Changing diets in a developing China are forcing the New Zealand government to rethink its infrastructure investment, according to a report out Tuesday.
The first National Infrastructure Evidence Base, published by the National Infrastructure Unit, said the growth of China would be one of the key influences on the New Zealand economy, one of the four infrastructure drivers, including population, technology and resources.
"The projected rise in wealth, living standards and changing dietary tastes in China has implications for New Zealand in terms of our export commodities (e.g. dairy, meat, forestry) and our export services (e.g. tourism, education). A sustained increase in commodity demand will likely create a need for investment in our productive water infrastructure, freight networks and supporting infrastructure," said the report.

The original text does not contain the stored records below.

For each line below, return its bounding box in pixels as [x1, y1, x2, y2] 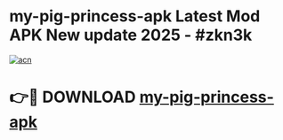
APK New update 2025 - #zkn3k [9, 25, 253, 45]
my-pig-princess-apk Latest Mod [9, 6, 261, 27]
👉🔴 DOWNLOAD [9, 87, 136, 107]
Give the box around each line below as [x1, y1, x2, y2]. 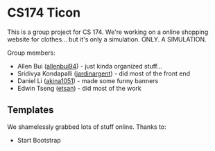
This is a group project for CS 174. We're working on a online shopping [7, 28, 209, 36]
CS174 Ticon [7, 5, 81, 21]
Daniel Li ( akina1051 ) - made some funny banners [17, 76, 159, 85]
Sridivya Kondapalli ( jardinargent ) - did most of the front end [17, 69, 191, 78]
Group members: [7, 48, 55, 57]
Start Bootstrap [17, 136, 61, 144]
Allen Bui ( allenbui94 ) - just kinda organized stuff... [17, 62, 163, 70]
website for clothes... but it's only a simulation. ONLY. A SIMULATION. [7, 35, 207, 43]
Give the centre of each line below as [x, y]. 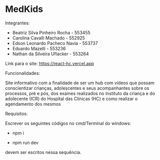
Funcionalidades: [23, 73]
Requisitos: [17, 114]
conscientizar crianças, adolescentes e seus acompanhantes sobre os [77, 88]
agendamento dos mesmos [33, 104]
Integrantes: [17, 23]
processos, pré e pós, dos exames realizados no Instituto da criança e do [80, 93]
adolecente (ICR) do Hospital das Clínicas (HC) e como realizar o [72, 99]
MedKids [24, 9]
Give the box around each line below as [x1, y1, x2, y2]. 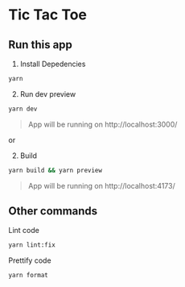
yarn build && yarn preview [8, 166, 103, 174]
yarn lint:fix [8, 241, 56, 249]
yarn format [8, 272, 48, 280]
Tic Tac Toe [8, 6, 87, 24]
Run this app [8, 38, 72, 52]
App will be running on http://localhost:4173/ [27, 181, 175, 190]
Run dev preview [19, 89, 76, 98]
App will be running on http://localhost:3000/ [27, 119, 178, 129]
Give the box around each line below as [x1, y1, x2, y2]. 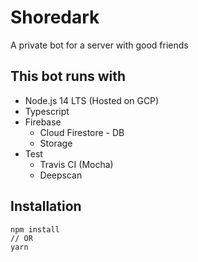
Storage [39, 137, 73, 149]
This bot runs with [10, 68, 127, 85]
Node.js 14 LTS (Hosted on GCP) [24, 94, 160, 106]
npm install [10, 224, 60, 235]
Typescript [24, 105, 70, 117]
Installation [10, 198, 82, 215]
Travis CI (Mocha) [39, 158, 114, 170]
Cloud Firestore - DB [39, 126, 125, 138]
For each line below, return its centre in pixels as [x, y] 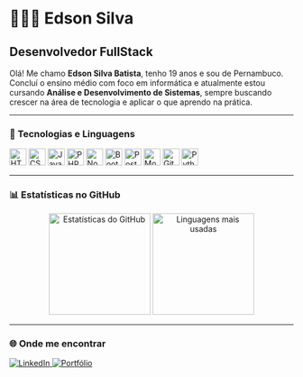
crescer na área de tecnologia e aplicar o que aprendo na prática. [131, 102]
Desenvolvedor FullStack [81, 52]
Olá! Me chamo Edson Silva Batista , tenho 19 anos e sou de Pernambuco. [147, 73]
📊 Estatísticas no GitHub [65, 195]
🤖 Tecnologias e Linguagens [72, 133]
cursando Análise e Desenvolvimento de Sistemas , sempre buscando [141, 92]
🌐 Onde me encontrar [58, 344]
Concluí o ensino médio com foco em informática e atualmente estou [138, 83]
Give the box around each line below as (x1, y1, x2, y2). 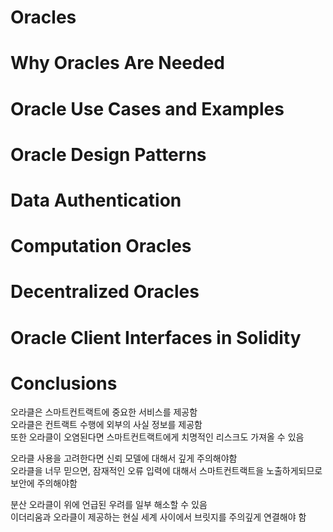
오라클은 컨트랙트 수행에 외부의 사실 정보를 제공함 (10, 419, 203, 431)
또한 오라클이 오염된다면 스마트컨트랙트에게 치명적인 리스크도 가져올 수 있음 (10, 431, 305, 443)
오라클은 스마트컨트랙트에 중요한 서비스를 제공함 (10, 406, 198, 418)
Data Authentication (10, 189, 182, 211)
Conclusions (10, 372, 118, 395)
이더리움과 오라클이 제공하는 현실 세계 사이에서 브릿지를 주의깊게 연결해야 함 (10, 511, 307, 523)
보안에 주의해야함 (10, 477, 78, 490)
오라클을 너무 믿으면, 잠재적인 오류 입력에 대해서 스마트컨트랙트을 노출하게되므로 (10, 465, 323, 477)

With the world economy still plagued by uncertainty in the aftermath of the Global Financial Crisis, little to no growth in Europe, a moderate recovery in the United States and mixed results in other advanced economies, "the degree to which the appetite for agricultural commodities is sustained will have a significant impact on New Zealand," it said.
Finance Minister Bill English said the report showed plenty of scope to use and manage more than 120 billion NZ dollars (100.22 billion U.S. dollars) worth of public infrastructure assets.
"We face a range of infrastructure challenges, including from technology and demographic changes. Therefore, our traditional ways of spending more and building more infrastructure will need to change if we are to meet those challenges," English said in a statement.